If all you want is to draw a three-coloured triangle, you can do that easier and faster with ShaderToy instead of fudging with Vulkan. If you want to write a fast, powerful, modern graphics engine, then you use Vulkan or D3D12.
People forget that GPUs are now massive slices of silicon with memory and power subsystems in their own right, and are obviously extremely powerful hardware. At some point, OpenGL itself becomes a bottleneck, or is difficult enough to program with that Vulkan becomes easier, and that's when the true utility and power of its extreme verbosity is displayed.

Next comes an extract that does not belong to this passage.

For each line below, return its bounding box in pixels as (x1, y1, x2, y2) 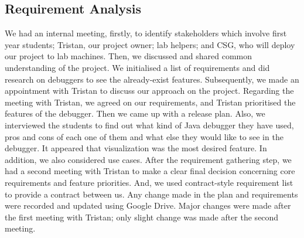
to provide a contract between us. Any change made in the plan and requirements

For the record, the boilerplate isn't '921 lines of nothing'—it's effectively setting the GPU up from scratch, similar to bootstrapping a CPU from 16-bit real mode.
Except with the deprecation/stagnation of OpenGL, Vulkan is the only thing new computer graphics programmers have to learn from Khronos as native 3D API.
Use a middleware instead might be the answer.
Then we don't need really Vulkan, as the middleware already allows to use the best 3D API on each platform.
I'd like to see this tested on a 210/250 with ROCm 5.6. There are improvements in the latest release that might affect the benchmarks in a positive way.
To a first approximation, Kompute[1] is that. It doesn't seem to be catching on, I'm seeing more buzz around WebGPU solutions, including wonnx[2] and more hand-rolled approaches, and IREE[3], the latter of which has a Vulkan back-end.
Very impressive performances. I'd be happy to have a comparison with regular CPU performances... If you put together the GPU time + GPU upload & download, is it faster than CPU overall ?
Did NVIDIA's ascent to a 1T company result primarily from their substantial software investments, or is there another element that AMD needs to focus on to achieve similar recognition and adoption in the realm of GPU compute?
It's mostly software. Nobody gives a damn about your AI chip even if it is better than what AMD has and AMD's hardware is no slouch.
The other factor is that AMD's data center hardware is not available at any cloud provider so nobody even has access to the supposedly supported hardware.
Right, I know, but what's the advantage of gpu vs cpu for fft, considering cpu-s support some vectorization and you need to format the data and send it to the gpu and back.
As far as I understand that's not a very meaningful question b/c it depends on what CPU and what GPU. So it's a bit apples to oranges and depends on the user's configuration. There is a benchmark at the very bottom: https://openbenchmarking.org/test/pts/vkfft
Also, maybe a bit obvious.. but that even if there is no huge benefit - sending compute to the GPU frees up your CPU/application to do other things .. like keeping your application responsive :)
But not backed by VkFFT. The implication of the comment is that it would make FFTs on various backends easier if it was implemented on VkFFT in the first place. Not sure that's true though, as I don't know how much code the various backends share.
Edit: as an example that I experienced first-hand, coremltools, which converts PyTorch to CoreML models, only gained FFT support very recently. It's also not really a PyTorch backend but a PyTorch code converter, though, so wouldn't benefit at all from PyTorch's FFT being backed by VkFFT. Still, good example that one shouldn't take FFTs for granted.
I remember VkFFT got a lot of initial traction thanks to Hacker News three years ago. Back then VkFFT was a simple collection of pre-made shaders for powers of two FFTs.
Nowadays it is based on the runtime code generation and optimization platform that supports all the mentioned backends, has a wide range of implemented algorithms (some of which are not even present in other codes) to cover all system sizes and can do things no other GPU FFT library can so far (like real to real transforms, arbitrary dimensional transforms, zero-padding, convolutions and more).
If you have some questions about the library, design choices, functionality or anything else - I will be happy to answer them!